* REQUIRED WORK: Your answer should be the number of lines in the listing that hold the string "Lower", with no other words.

* DATA LISTING:
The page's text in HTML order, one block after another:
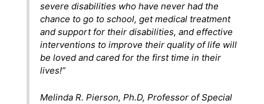
severe disabilities who have never had the
chance to go to school, get medical treatment
and support for their disabilities, and effective
interventions to improve their quality of life will
be loved and cared for the first time in their
lives!”
Melinda R. Pierson, Ph.D, Professor of Special
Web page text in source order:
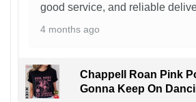
good service, and reliable
4 months ago
Chappell Roan Pink
Gonna Keep On
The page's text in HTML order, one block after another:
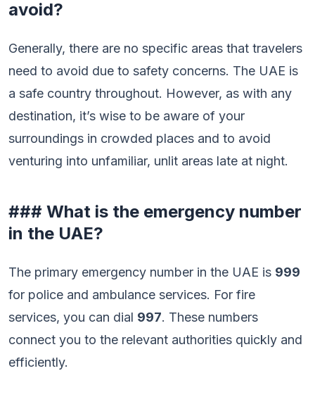
avoid?
Generally, there are no specific areas that travelers
need to avoid due to safety concerns. The UAE is
a safe country throughout. However, as with any
destination, it’s wise to be aware of your
surroundings in crowded places and to avoid
venturing into unfamiliar, unlit areas late at night.
### What is the emergency number
in the UAE?
The primary emergency number in the UAE is 999
for police and ambulance services. For fire
services, you can dial 997. These numbers
connect you to the relevant authorities quickly and
efficiently.
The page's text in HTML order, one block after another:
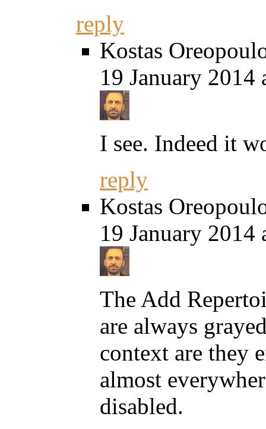
reply
Kostas
19 January
I see. Indeed it
reply
Kostas
19 January
The Add
are always
context are they
almost
disabled.
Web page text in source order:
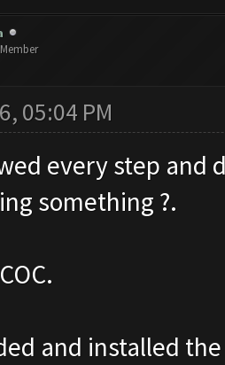
05:04 PM
every step and
something ?.
and installed
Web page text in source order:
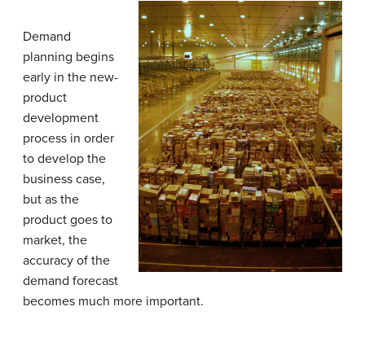
Demand
planning begins
early in the new-
product
development
process in order
to develop the
business case,
but as the
product goes to
market, the
accuracy of the
demand forecast
becomes much more important.
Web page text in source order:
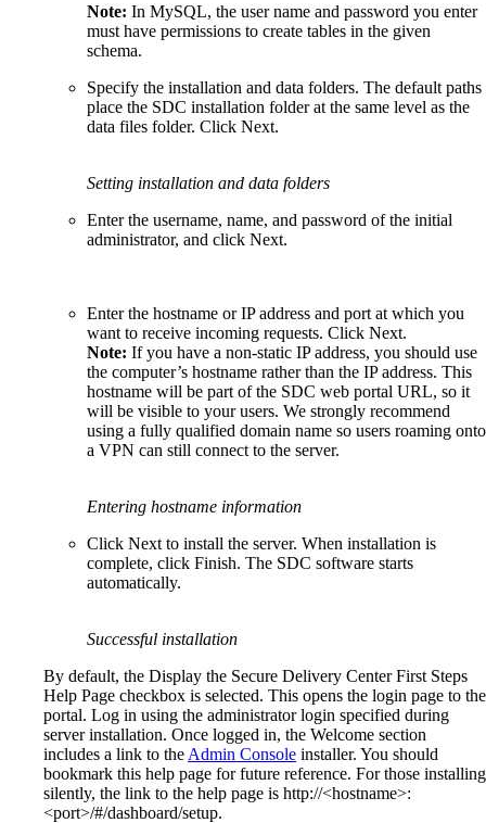
Note: In MySQL, the user name and password you enter
must have permissions to create tables in the given
schema.
Specify the installation and data folders. The default paths
place the SDC installation folder at the same level as the
data files folder. Click Next.
Setting installation and data folders
Enter the username, name, and password of the initial
administrator, and click Next.
Enter the hostname or IP address and port at which you
want to receive incoming requests. Click Next.
Note: If you have a non-static IP address, you should use
the computer’s hostname rather than the IP address. This
hostname will be part of the SDC web portal URL, so it
will be visible to your users. We strongly recommend
using a fully qualified domain name so users roaming onto
a VPN can still connect to the server.
Entering hostname information
Click Next to install the server. When installation is
complete, click Finish. The SDC software starts
automatically.
Successful installation
By default, the Display the Secure Delivery Center First Steps
Help Page checkbox is selected. This opens the login page to the
portal. Log in using the administrator login specified during
server installation. Once logged in, the Welcome section
includes a link to the Admin Console installer. You should
bookmark this help page for future reference. For those installing
silently, the link to the help page is http://<hostname>:
<port>/#/dashboard/setup.
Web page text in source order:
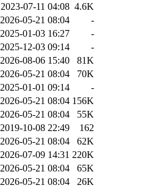
2023-07-11 04:08 4.6K
2026-05-21 08:04
-
2025-01-03 16:27
-
2025-12-03 09:14
-
2026-08-06 15:40
81K
2026-05-21 08:04
70K
2025-01-01 09:14
-
2026-05-21 08:04 156K
2026-05-21 08:04
55K
2019-10-08 22:49
162
2026-05-21 08:04
62K
2026-07-09 14:31 220K
2026-05-21 08:04
65K
2026-05-21 08:04
26K
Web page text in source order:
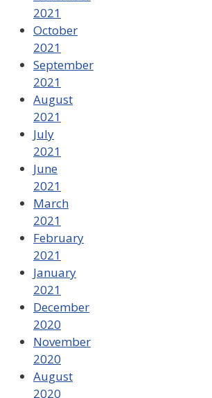
2021
October
2021
September
2021
August
2021
July
2021
June
2021
March
2021
February
2021
January
2021
December
2020
November
2020
August
2020
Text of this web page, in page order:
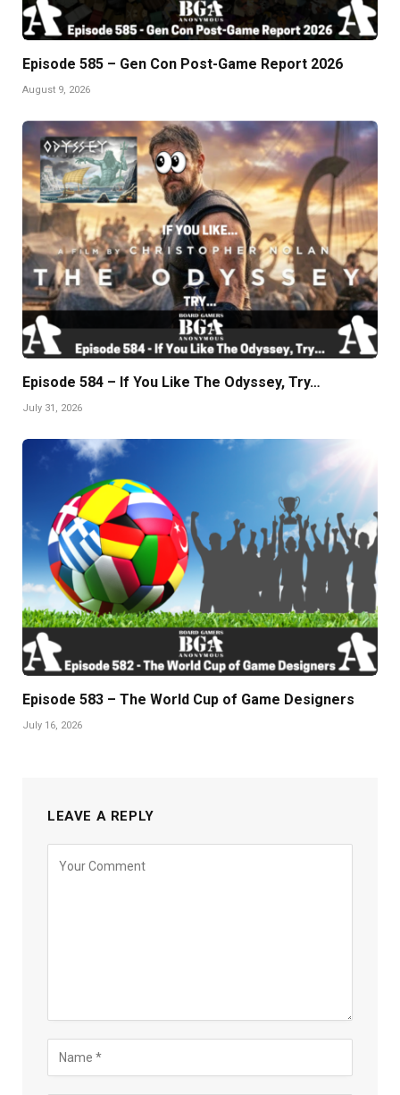
Episode 585 – Gen Con Post-Game Report 2026
August 9, 2026
Episode 584 – If You Like The Odyssey, Try…
July 31, 2026
Episode 583 – The World Cup of Game Designers
July 16, 2026
LEAVE A REPLY
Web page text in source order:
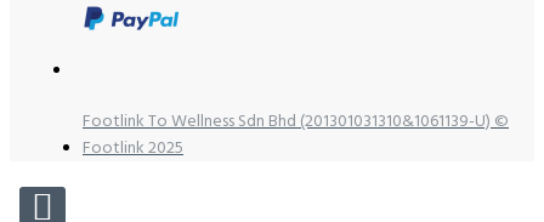
Footlink To Wellness Sdn Bhd (201301031310&1061139-U) ©
Footlink 2025
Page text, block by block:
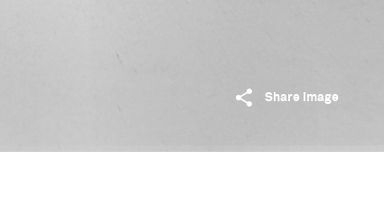
Share image
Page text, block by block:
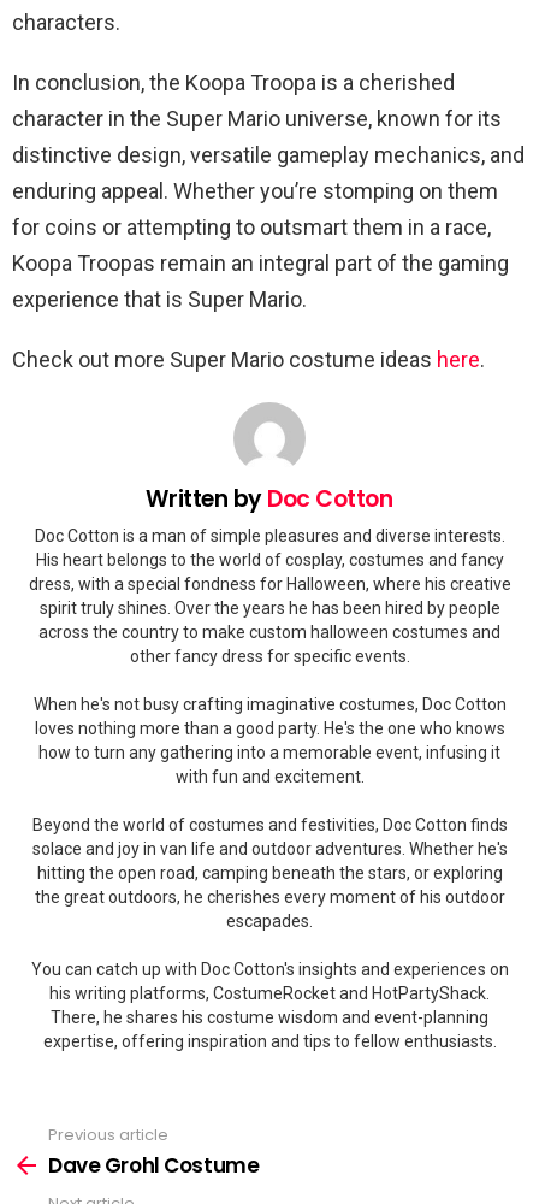
characters.
In conclusion, the Koopa Troopa is a cherished
character in the Super Mario universe, known for its
distinctive design, versatile gameplay mechanics, and
enduring appeal. Whether you’re stomping on them
for coins or attempting to outsmart them in a race,
Koopa Troopas remain an integral part of the gaming
experience that is Super Mario.
Check out more Super Mario costume ideas here.
Written byDoc Cotton
Doc Cotton is a man of simple pleasures and diverse interests.
His heart belongs to the world of cosplay, costumes and fancy
dress, with a special fondness for Halloween, where his creative
spirit truly shines. Over the years he has been hired by people
across the country to make custom halloween costumes and
other fancy dress for specific events.
When he's not busy crafting imaginative costumes, Doc Cotton
loves nothing more than a good party. He's the one who knows
how to turn any gathering into a memorable event, infusing it
with fun and excitement.
Beyond the world of costumes and festivities, Doc Cotton finds
solace and joy in van life and outdoor adventures. Whether he's
hitting the open road, camping beneath the stars, or exploring
the great outdoors, he cherishes every moment of his outdoor
escapades.
You can catch up with Doc Cotton's insights and experiences on
his writing platforms, CostumeRocket and HotPartyShack.
There, he shares his costume wisdom and event-planning
expertise, offering inspiration and tips to fellow enthusiasts.
more
Previous article
Dave Grohl Costume
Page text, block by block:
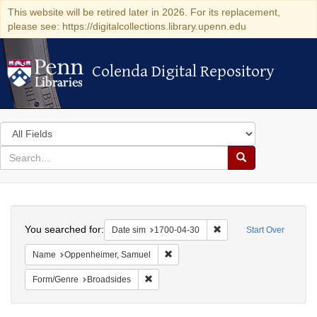
This website will be retired later in 2026. For its replacement,
please see: https://digitalcollections.library.upenn.edu
Colenda Digital Repository
Colenda Digital Repository
Search
in
for
search
Search
Colenda
Digital
Repository
Start Over
You searched for: Date sim 1700-04-30 Remove constraint
Name Oppenheimer, Samuel
Form/Genre Broadsides
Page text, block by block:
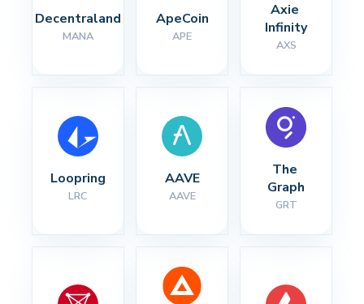
Decentraland
MANA
ApeCoin
APE
Axie
Infinity
AXS
Loopring
LRC
AAVE
AAVE
The
Graph
GRT
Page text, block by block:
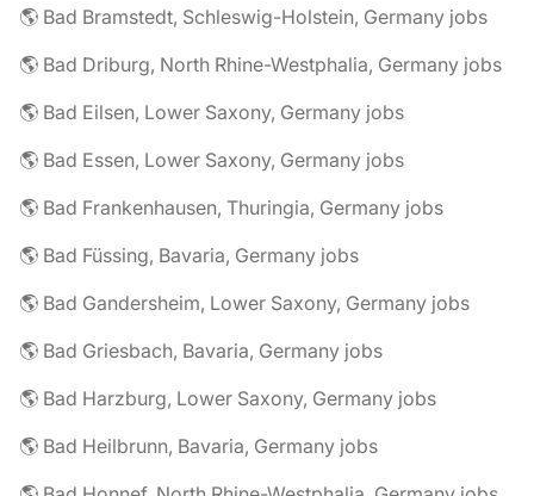
🌎 Bad Bramstedt, Schleswig-Holstein, Germany jobs
🌎 Bad Driburg, North Rhine-Westphalia, Germany jobs
🌎 Bad Eilsen, Lower Saxony, Germany jobs
🌎 Bad Essen, Lower Saxony, Germany jobs
🌎 Bad Frankenhausen, Thuringia, Germany jobs
🌎 Bad Füssing, Bavaria, Germany jobs
🌎 Bad Gandersheim, Lower Saxony, Germany jobs
🌎 Bad Griesbach, Bavaria, Germany jobs
🌎 Bad Harzburg, Lower Saxony, Germany jobs
🌎 Bad Heilbrunn, Bavaria, Germany jobs
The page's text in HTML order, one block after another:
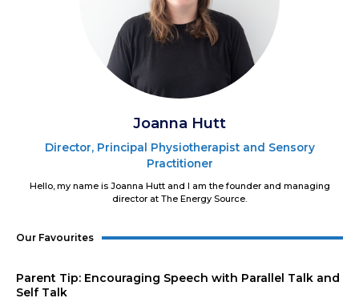
Joanna Hutt
Director, Principal Physiotherapist and Sensory
Practitioner
Hello, my name is Joanna Hutt and I am the founder and managing
director at The Energy Source.
Our Favourites
Parent Tip: Encouraging Speech with Parallel Talk and
Self Talk

* WRITTEN ANSWER: 4